* _Exercise goal_:
Transcribe every record without leaving anything out or changing a word.

* _Data_:
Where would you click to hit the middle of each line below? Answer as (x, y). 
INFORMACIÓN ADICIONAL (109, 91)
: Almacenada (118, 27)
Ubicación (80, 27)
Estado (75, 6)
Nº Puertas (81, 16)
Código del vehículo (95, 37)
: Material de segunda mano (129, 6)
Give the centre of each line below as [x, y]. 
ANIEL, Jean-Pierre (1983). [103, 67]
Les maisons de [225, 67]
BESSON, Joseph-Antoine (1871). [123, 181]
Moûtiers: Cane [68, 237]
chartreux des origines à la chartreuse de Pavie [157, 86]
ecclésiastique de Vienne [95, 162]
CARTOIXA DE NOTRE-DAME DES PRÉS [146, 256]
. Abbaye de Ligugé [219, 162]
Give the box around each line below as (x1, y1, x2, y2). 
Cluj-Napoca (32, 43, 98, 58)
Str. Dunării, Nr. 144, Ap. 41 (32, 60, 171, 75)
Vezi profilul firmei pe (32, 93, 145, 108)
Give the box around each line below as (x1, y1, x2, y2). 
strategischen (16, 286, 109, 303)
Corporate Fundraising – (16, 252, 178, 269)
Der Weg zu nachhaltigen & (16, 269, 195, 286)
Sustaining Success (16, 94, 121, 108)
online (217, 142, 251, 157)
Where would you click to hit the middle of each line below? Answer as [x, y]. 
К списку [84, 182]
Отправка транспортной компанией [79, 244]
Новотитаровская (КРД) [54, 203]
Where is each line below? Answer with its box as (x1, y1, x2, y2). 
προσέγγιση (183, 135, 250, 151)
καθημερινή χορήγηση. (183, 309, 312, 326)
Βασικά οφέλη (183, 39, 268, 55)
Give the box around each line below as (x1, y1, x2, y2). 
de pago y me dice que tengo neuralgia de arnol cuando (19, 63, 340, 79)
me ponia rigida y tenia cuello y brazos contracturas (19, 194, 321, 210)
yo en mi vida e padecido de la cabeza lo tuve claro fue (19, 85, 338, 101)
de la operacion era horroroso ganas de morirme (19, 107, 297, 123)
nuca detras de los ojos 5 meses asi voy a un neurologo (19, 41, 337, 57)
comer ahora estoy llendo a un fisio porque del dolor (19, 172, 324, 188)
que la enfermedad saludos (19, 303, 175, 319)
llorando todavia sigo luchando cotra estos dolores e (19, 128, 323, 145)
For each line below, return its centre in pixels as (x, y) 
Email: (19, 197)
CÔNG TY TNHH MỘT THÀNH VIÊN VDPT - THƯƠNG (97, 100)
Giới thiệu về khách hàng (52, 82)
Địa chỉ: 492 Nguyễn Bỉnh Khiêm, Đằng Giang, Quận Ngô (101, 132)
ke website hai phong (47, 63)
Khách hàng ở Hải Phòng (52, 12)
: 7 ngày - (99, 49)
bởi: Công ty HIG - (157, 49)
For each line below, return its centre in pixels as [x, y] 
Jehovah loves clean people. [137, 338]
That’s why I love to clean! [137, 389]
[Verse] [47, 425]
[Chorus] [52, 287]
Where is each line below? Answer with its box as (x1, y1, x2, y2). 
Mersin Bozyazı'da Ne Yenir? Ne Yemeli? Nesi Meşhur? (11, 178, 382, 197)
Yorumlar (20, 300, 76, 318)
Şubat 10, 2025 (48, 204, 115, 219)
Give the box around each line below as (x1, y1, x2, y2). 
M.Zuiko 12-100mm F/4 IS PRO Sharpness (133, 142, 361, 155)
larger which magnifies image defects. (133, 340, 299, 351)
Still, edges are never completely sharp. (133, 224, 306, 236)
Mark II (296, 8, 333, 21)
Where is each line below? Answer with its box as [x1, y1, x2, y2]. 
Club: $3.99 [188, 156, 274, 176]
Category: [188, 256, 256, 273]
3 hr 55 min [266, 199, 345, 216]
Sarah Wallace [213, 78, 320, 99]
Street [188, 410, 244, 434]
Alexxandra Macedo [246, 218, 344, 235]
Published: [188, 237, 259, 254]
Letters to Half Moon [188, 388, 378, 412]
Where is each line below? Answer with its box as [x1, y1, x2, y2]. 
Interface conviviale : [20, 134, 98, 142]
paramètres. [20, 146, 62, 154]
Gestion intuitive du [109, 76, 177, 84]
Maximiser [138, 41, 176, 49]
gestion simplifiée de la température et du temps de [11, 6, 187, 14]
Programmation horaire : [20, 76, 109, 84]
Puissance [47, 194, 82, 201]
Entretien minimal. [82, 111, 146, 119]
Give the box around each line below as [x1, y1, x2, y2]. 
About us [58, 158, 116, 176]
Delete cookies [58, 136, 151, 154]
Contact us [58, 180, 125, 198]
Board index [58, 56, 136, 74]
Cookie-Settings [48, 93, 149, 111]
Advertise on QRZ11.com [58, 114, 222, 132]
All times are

* _Final answer_:
Where would you click to hit the middle of each line below? Answer as (x, y). 
INFORMACIÓN ADICIONAL (109, 91)
: Almacenada (118, 27)
Ubicación (80, 27)
Estado (75, 6)
Nº Puertas (81, 16)
Código del vehículo (95, 37)
: Material de segunda mano (129, 6)
Give the centre of each line below as [x, y]. 
ANIEL, Jean-Pierre (1983). [103, 67]
Les maisons de [225, 67]
BESSON, Joseph-Antoine (1871). [123, 181]
Moûtiers: Cane [68, 237]
chartreux des origines à la chartreuse de Pavie [157, 86]
ecclésiastique de Vienne [95, 162]
CARTOIXA DE NOTRE-DAME DES PRÉS [146, 256]
. Abbaye de Ligugé [219, 162]
Give the box around each line below as (x1, y1, x2, y2). 
Cluj-Napoca (32, 43, 98, 58)
Str. Dunării, Nr. 144, Ap. 41 (32, 60, 171, 75)
Vezi profilul firmei pe (32, 93, 145, 108)
Give the box around each line below as (x1, y1, x2, y2). 
strategischen (16, 286, 109, 303)
Corporate Fundraising – (16, 252, 178, 269)
Der Weg zu nachhaltigen & (16, 269, 195, 286)
Sustaining Success (16, 94, 121, 108)
online (217, 142, 251, 157)
Where would you click to hit the middle of each line below? Answer as [x, y]. 
К списку [84, 182]
Отправка транспортной компанией [79, 244]
Новотитаровская (КРД) [54, 203]
Where is each line below? Answer with its box as (x1, y1, x2, y2). 
προσέγγιση (183, 135, 250, 151)
καθημερινή χορήγηση. (183, 309, 312, 326)
Βασικά οφέλη (183, 39, 268, 55)
Give the box around each line below as (x1, y1, x2, y2). 
de pago y me dice que tengo neuralgia de arnol cuando (19, 63, 340, 79)
me ponia rigida y tenia cuello y brazos contracturas (19, 194, 321, 210)
yo en mi vida e padecido de la cabeza lo tuve claro fue (19, 85, 338, 101)
de la operacion era horroroso ganas de morirme (19, 107, 297, 123)
nuca detras de los ojos 5 meses asi voy a un neurologo (19, 41, 337, 57)
comer ahora estoy llendo a un fisio porque del dolor (19, 172, 324, 188)
que la enfermedad saludos (19, 303, 175, 319)
llorando todavia sigo luchando cotra estos dolores e (19, 128, 323, 145)
For each line below, return its centre in pixels as (x, y) 
Email: (19, 197)
CÔNG TY TNHH MỘT THÀNH VIÊN VDPT - THƯƠNG (97, 100)
Giới thiệu về khách hàng (52, 82)
Địa chỉ: 492 Nguyễn Bỉnh Khiêm, Đằng Giang, Quận Ngô (101, 132)
ke website hai phong (47, 63)
Khách hàng ở Hải Phòng (52, 12)
: 7 ngày - (99, 49)
bởi: Công ty HIG - (157, 49)
For each line below, return its centre in pixels as [x, y] 
Jehovah loves clean people. [137, 338]
That’s why I love to clean! [137, 389]
[Verse] [47, 425]
[Chorus] [52, 287]
Where is each line below? Answer with its box as (x1, y1, x2, y2). 
Mersin Bozyazı'da Ne Yenir? Ne Yemeli? Nesi Meşhur? (11, 178, 382, 197)
Yorumlar (20, 300, 76, 318)
Şubat 10, 2025 (48, 204, 115, 219)
Give the box around each line below as (x1, y1, x2, y2). 
M.Zuiko 12-100mm F/4 IS PRO Sharpness (133, 142, 361, 155)
larger which magnifies image defects. (133, 340, 299, 351)
Still, edges are never completely sharp. (133, 224, 306, 236)
Mark II (296, 8, 333, 21)
Where is each line below? Answer with its box as [x1, y1, x2, y2]. 
Club: $3.99 [188, 156, 274, 176]
Category: [188, 256, 256, 273]
3 hr 55 min [266, 199, 345, 216]
Sarah Wallace [213, 78, 320, 99]
Street [188, 410, 244, 434]
Alexxandra Macedo [246, 218, 344, 235]
Published: [188, 237, 259, 254]
Letters to Half Moon [188, 388, 378, 412]
Where is each line below? Answer with its box as [x1, y1, x2, y2]. 
Interface conviviale : [20, 134, 98, 142]
paramètres. [20, 146, 62, 154]
Gestion intuitive du [109, 76, 177, 84]
Maximiser [138, 41, 176, 49]
gestion simplifiée de la température et du temps de [11, 6, 187, 14]
Programmation horaire : [20, 76, 109, 84]
Puissance [47, 194, 82, 201]
Entretien minimal. [82, 111, 146, 119]
Give the box around each line below as [x1, y1, x2, y2]. 
About us [58, 158, 116, 176]
Delete cookies [58, 136, 151, 154]
Contact us [58, 180, 125, 198]
Board index [58, 56, 136, 74]
Cookie-Settings [48, 93, 149, 111]
Advertise on QRZ11.com [58, 114, 222, 132]
All times are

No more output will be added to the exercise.